Janice Okoh at the Royal Exchange
‘Three Birds’ by UEA playwright Janice Okoh will receive its world premiere at the Royal Exchange Theatre in London this month before transferring to the Bush Theatre in London from 20 March - 20 April. Janice (pictured) graduated from the Scriptwriting strand of UEA's MA in Creative Writing in 2008. Her previous works include ‘Egusi Soup', which premiered at the 2009 Hotbed Festival and was toured by Menagerie, and ‘SE8', which was broadcast in the Afternoon Play slot on BBC Radio 4 in 2010. Janice a runner-up for the 2011 Verity Bargate Award for ‘The Real House', and was the 2011 winner of the £16,000 Bruntwood Prize for Playwriting for ‘Three Birds’.
Jane Monson, Colette Sensier and Tim Clare succeed in Café Writers Open Poetry Competition
Three UEA writers have won prizes in the 2012 Café Writers Open Poetry Competition, judged by acclaimed poet Ian Duhig. Jane Monson (pictured) was awarded second prize in the competition for her prose poem ‘Beam of Light’. Jane graduated from the UEA MA in Creative Writing (Poetry) in 2000 and subsequently gained a PhD in Creative and Critical Writing from the University of Cardiff.
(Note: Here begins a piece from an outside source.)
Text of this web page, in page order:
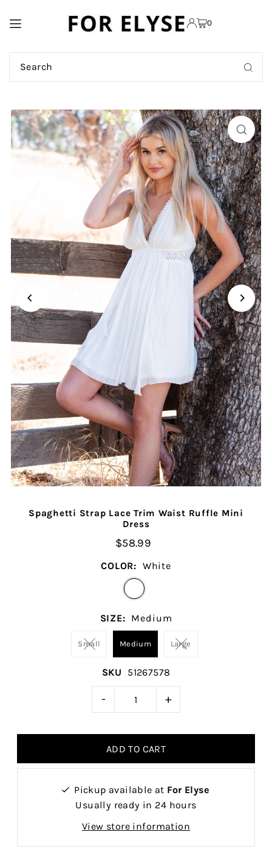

Her first collection ‘Speaking Without Tongues’ was published by Cinnamon Press in 2010. Colette Sensier won third prize for her poem ‘I Have My Mother’s Eyes’. Colette is currently studying for her MA in Creative Writing (Prose Fiction) at UEA. She published her debut collection of poetry ‘How Many Camels Is Too Many?’ last year, and was one of five young writers selected for the Flight 2012 mentoring scheme organized by Spread the Word and run in partnership with the Poetry School. Tim Clare was awarded the prize for Funniest Poem for ‘Mango’. Tim graduated from the Creative Writing (Prose) MA in 2004 and is the author of the memoir ‘We Can't All Be Astronauts', which won the Biography category of the 2009 East Anglian Book Awards, and the collection ‘Pub Stuntman’, published last year by Nasty Little Press. He is a member of the poetry collective Aisle16, and is a regular performer of stand-up poetry at both literary and music festivals.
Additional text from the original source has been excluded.